[Records from a dataset]
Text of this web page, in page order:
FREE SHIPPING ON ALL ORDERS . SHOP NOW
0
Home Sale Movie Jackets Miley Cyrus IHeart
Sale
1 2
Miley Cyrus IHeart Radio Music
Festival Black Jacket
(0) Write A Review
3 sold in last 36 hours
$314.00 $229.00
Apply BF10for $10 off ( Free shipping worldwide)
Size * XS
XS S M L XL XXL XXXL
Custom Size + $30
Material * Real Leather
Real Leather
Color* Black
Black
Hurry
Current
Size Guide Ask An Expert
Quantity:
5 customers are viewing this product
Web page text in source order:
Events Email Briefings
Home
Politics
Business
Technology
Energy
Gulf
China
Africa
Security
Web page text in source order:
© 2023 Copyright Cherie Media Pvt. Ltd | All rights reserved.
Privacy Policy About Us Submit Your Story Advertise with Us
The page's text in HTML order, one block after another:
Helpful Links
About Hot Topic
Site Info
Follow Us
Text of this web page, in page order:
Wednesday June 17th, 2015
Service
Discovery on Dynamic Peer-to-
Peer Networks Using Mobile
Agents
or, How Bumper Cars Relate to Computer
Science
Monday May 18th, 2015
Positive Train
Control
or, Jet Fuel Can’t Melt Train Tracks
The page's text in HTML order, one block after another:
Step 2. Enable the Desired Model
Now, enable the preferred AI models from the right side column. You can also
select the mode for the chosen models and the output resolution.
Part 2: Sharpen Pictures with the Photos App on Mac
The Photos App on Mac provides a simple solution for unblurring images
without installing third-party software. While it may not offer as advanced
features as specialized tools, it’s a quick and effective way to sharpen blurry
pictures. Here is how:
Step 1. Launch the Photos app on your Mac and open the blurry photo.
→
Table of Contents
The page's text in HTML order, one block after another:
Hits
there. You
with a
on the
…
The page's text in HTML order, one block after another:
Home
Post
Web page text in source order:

## GOAL OF THE EXERCISE
Your answer must contain every line of the records, exactly.

## COMPLETED EXERCISE
Text of this web page, in page order:
FREE SHIPPING ON ALL ORDERS . SHOP NOW
0
Home Sale Movie Jackets Miley Cyrus IHeart
Sale
1 2
Miley Cyrus IHeart Radio Music
Festival Black Jacket
(0) Write A Review
3 sold in last 36 hours
$314.00 $229.00
Apply BF10for $10 off ( Free shipping worldwide)
Size * XS
XS S M L XL XXL XXXL
Custom Size + $30
Material * Real Leather
Real Leather
Color* Black
Black
Hurry
Current
Size Guide Ask An Expert
Quantity:
5 customers are viewing this product
Web page text in source order:
Events Email Briefings
Home
Politics
Business
Technology
Energy
Gulf
China
Africa
Security
Web page text in source order:
© 2023 Copyright Cherie Media Pvt. Ltd | All rights reserved.
Privacy Policy About Us Submit Your Story Advertise with Us
The page's text in HTML order, one block after another:
Helpful Links
About Hot Topic
Site Info
Follow Us
Text of this web page, in page order:
Wednesday June 17th, 2015
Service
Discovery on Dynamic Peer-to-
Peer Networks Using Mobile
Agents
or, How Bumper Cars Relate to Computer
Science
Monday May 18th, 2015
Positive Train
Control
or, Jet Fuel Can’t Melt Train Tracks
The page's text in HTML order, one block after another:
Step 2. Enable the Desired Model
Now, enable the preferred AI models from the right side column. You can also
select the mode for the chosen models and the output resolution.
Part 2: Sharpen Pictures with the Photos App on Mac
The Photos App on Mac provides a simple solution for unblurring images
without installing third-party software. While it may not offer as advanced
features as specialized tools, it’s a quick and effective way to sharpen blurry
pictures. Here is how:
Step 1. Launch the Photos app on your Mac and open the blurry photo.
→
Table of Contents
The page's text in HTML order, one block after another:
Hits
there. You
with a
on the
…
The page's text in HTML order, one block after another:
Home
Post
Web page text in source order:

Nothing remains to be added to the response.